Subsequent to DNA injections, mice were injected intraperitoneally (ip) with luciferin potassium salt (Caliper Life Sciences, MA, USA) and luciferase expression was assessed by using the IVIS200 apparatus (Xenogen, CA, USA) as previously described [13]. In the present study, in vivo expression was assessed ten minutes after ip injection with luciferin and injections with different doses of pVax-Luc and pKCMVp37B were compared with the corresponding dose of empty pKCMV plasmid.

Statistical analysis

Statistical analysis was performed using the GraphPad Prism 4 software (GraphPad Software, CA, USA). A two-tailed Mann–Whitney test and a Spearman rank test were used to analyze differences between two groups and correlation between in vivo expression and immunogenicity.

Results and discussion

High and low plasmid dose administered by Biojector or needle followed by EP induce similar levels of immune responses

The first study was designed to compare id vaccine delivery by Biojector with id needle injections augmented by EP, and evaluate whether a high dose vaccine plasmid (1000 μg for Biojector and 100 μg for needle plus EP), delivered either as single or multiple injections, could induce stronger immune responses than a considerably lower dose (10 μg). Hence, BALB/c mice were immunized twice with different doses and volumes of a HIV-1 Gag-encoding plasmid (pKCMVp37B) [10, 36], either by Biojector or with needle followed by EP.

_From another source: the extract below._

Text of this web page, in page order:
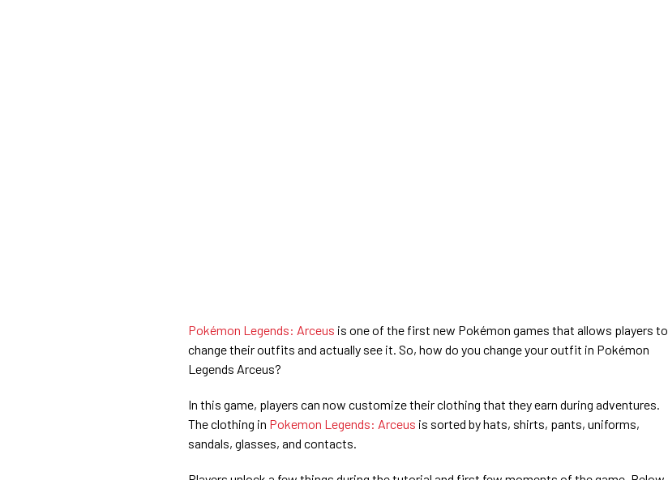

Although we used a larger volume and thus higher plasmid dose when immunizing with Biojector (100 μl), than when immunizing with needle and EP (10 μl), needle and EP induced higher magnitudes of IFN-γ secretion when the DNA was delivered at multiple injection sites and stronger antibody responses for both high and low vaccine doses (p < 0.05) (Figure 1). This suggests that EP is superior to Biojector to augment the immunogenicity of plasmid vaccines.

Figure 1
figure 1

Impact of DNA vaccine dose and id delivery devices on immunogenicity. BALB/c mice were immunized week 0 and 4 with pKCMVp37B with either Biojector (BJ) or with needle followed by electroporation (EP). For Biojector, 10, 5 × 200 or 1000 μg DNA was delivered in 100 μl saline/injection. For needle plus EP, 10, 5 × 20 or 100 μg was delivered in 10 μl saline/injection. A) Cellular immune responses were assessed by IFN-γ ELISpot on splenocytes collected two weeks after the second immunization. A peptide pool representing Gag p24B was used to stimulate splenocytes. B) Binding antibodies to Gagp17/p24B were addressed by ELISA on serum collected two weeks post the last immunization. Bars represent mean values. *Significant difference (p < 0.05). ns = no significant difference.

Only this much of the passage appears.